The Irish Independent notes that Tallaght computer manual printer Microprint is to close its doors in April, with the loss of 130 jobs. The company cited declining volumes in the computer manual market, uncertainty over contracts, competition from UK-based magazine printers and a high cost-base as the key reasons for its decision to close.
The Irish Examiner reports that bookmaker Paddy Power grew its online betting turnover by one-fifth to EUR629.7 million in 2007, with online operating profit rising by 36 percent to EUR32 million. The number of customers using its internet sites last year rose by 32 percent to just over 145,000 people.
Separately, the paper says that online gambling continues to flourish in Ireland, with betting exchange Betfair having a turnover of EUR15 million in the year to April 2007, a figure expected to rise significantly. Betfair expects to double its Irish business between April of 2005 and 2008.
The paper also says that Ticketmaster is raking in money from sold-out concerts by re-selling tickets on its own auction website -- despite condemning fans for doing the same a year ago. Last year, online and box-office ticket-seller Ticketmaster threatened to invalidate any music or sporting tickets sold at inflated prices on auction websites such as eBay. But now Ticketmaster has purchased GetMeIn.com, a re-sale website allowing fans to buy and sell hard-to-find tickets for must-see events.
According to the Wall Street Journal, Mitsubishi Electric has said it will pull out of its unprofitable mobile phone business. The conglomerate, which expects to book JPY100 billion in revenue from the business in the fiscal year ending this month, said it will cease developing products.

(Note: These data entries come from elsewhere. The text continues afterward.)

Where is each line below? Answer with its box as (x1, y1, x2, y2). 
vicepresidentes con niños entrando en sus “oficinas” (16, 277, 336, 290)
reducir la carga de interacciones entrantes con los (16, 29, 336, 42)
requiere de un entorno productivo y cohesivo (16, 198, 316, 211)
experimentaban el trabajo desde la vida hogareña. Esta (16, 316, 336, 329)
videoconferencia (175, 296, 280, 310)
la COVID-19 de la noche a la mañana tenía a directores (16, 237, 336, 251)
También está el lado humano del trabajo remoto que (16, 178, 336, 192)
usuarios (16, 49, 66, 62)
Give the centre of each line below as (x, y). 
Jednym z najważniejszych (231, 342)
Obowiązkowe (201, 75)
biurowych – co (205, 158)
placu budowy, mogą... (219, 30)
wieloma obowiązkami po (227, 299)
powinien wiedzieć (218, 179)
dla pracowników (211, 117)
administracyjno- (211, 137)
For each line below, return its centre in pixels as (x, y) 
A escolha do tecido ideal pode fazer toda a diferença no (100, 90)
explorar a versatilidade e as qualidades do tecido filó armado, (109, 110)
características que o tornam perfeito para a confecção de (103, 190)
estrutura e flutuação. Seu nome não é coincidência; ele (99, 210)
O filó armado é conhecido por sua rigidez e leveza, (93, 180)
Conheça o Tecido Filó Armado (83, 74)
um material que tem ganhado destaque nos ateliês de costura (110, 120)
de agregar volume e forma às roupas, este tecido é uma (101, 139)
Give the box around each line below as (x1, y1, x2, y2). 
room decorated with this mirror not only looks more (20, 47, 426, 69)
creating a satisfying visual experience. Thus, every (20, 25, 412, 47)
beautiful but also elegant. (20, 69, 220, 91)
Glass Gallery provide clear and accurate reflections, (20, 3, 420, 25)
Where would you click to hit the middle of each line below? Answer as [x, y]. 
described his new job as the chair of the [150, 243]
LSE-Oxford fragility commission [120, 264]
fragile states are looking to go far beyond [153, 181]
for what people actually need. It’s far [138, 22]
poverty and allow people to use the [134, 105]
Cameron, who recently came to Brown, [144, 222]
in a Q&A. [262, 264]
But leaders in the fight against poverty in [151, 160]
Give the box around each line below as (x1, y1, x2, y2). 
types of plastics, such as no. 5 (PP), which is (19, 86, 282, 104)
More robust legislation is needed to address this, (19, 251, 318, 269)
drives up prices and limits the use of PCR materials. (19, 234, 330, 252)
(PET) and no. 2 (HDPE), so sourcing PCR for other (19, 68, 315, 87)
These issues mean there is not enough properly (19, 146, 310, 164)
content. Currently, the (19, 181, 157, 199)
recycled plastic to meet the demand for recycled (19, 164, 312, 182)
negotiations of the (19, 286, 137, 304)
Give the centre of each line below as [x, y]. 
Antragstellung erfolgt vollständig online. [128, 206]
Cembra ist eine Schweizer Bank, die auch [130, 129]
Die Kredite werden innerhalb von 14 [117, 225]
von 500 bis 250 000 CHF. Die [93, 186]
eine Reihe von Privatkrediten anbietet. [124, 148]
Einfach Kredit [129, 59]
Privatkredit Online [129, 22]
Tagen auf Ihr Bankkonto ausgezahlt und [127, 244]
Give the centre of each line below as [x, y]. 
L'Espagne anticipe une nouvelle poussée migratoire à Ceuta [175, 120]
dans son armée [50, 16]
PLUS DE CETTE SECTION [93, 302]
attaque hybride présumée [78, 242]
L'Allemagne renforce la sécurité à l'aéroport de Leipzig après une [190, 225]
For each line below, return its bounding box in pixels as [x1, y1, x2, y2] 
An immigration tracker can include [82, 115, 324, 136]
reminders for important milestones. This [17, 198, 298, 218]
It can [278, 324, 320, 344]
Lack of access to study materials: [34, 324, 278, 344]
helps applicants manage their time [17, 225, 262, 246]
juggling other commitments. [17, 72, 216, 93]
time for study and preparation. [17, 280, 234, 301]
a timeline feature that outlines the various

The move will result in a JPY17 billion hit. Other manufacturers are expected to follow suit.
The paper also notes that Apple's stock sank on Monday after two analysts lowered their price targets for Apple shares. Apple shares lost 2.6 percent, falling to USD121.73 on the Nasdaq after analysts from Banc of America Securities and RBC Capital Markets lowered their price targets. RBC analyst Mike Abramsky said the launch of Apple's 3G iPhone this summer could be delayed by operators' testing and fine-tuning of the product. Banc of America Securities analyst Scott Craig also lowered sales estimates for both the iPod and the iPhone in the fiscal second quarter, pointing to continuing consumer and production weakness.
The paper also reports that Intel reduced its gross profit margin forecast for the first quarter, blaming lower prices for flash memory chips. Intel said it now expects its first quarter gross profit margin to be 54 percent, plus or minus a percentage point, compared with a forecast in mid-January of 56 percent, plus or minus a couple of points. Intel's shares fell 3 percent in after-hours trading following the announcement.